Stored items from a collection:

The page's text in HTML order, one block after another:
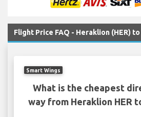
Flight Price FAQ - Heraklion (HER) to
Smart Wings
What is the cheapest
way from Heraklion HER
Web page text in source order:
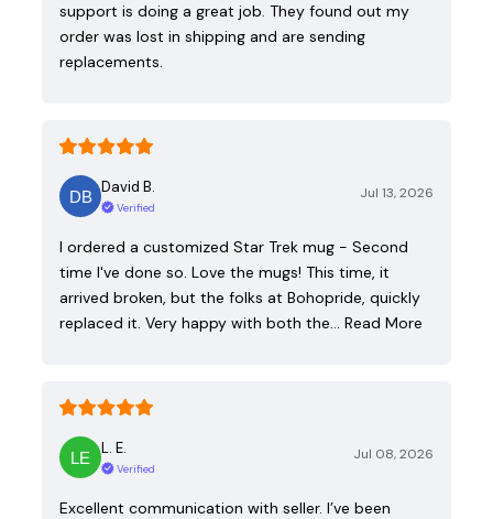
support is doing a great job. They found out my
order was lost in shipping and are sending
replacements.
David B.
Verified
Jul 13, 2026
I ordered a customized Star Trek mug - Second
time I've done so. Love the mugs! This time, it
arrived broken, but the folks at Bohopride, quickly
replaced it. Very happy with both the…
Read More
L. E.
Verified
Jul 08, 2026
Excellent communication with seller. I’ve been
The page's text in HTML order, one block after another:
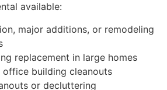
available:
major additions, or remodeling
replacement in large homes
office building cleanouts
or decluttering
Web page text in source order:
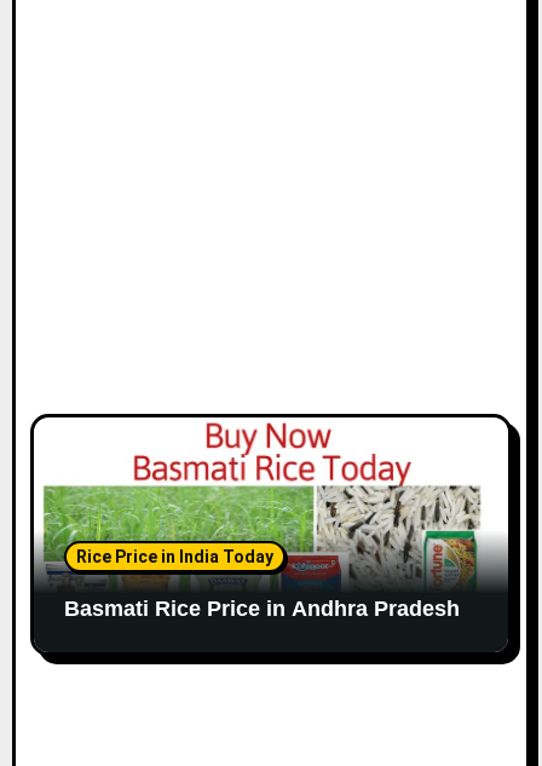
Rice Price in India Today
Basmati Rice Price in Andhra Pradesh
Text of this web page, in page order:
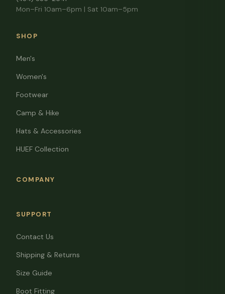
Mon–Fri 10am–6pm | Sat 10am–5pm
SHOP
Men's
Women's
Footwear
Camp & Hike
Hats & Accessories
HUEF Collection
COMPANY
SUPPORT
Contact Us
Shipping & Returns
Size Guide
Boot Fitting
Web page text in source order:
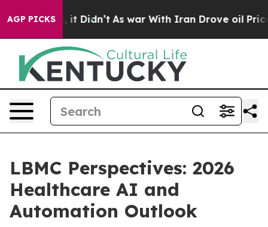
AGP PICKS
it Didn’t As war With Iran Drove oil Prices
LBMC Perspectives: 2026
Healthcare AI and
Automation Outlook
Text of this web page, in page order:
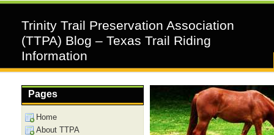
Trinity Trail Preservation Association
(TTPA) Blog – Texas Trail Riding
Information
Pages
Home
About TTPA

> [BRIEF]
Copy out every entry above exactly. Leave the pictures out.

> [REPLY]
The page's text in HTML order, one block after another:
Flight Price FAQ - Heraklion (HER) to
Smart Wings
What is the cheapest
way from Heraklion HER
Web page text in source order:
support is doing a great job. They found out my
order was lost in shipping and are sending
replacements.
David B.
Verified
Jul 13, 2026
I ordered a customized Star Trek mug - Second
time I've done so. Love the mugs! This time, it
arrived broken, but the folks at Bohopride, quickly
replaced it. Very happy with both the…
Read More
L. E.
Verified
Jul 08, 2026
Excellent communication with seller. I’ve been
The page's text in HTML order, one block after another:
available:
major additions, or remodeling
replacement in large homes
office building cleanouts
or decluttering
Web page text in source order:
Rice Price in India Today
Basmati Rice Price in Andhra Pradesh
Text of this web page, in page order:
Mon–Fri 10am–6pm | Sat 10am–5pm
SHOP
Men's
Women's
Footwear
Camp & Hike
Hats & Accessories
HUEF Collection
COMPANY
SUPPORT
Contact Us
Shipping & Returns
Size Guide
Boot Fitting
Web page text in source order:
AGP PICKS
it Didn’t As war With Iran Drove oil Prices
LBMC Perspectives: 2026
Healthcare AI and
Automation Outlook
Text of this web page, in page order:
Trinity Trail Preservation Association
(TTPA) Blog – Texas Trail Riding
Information
Pages
Home
About TTPA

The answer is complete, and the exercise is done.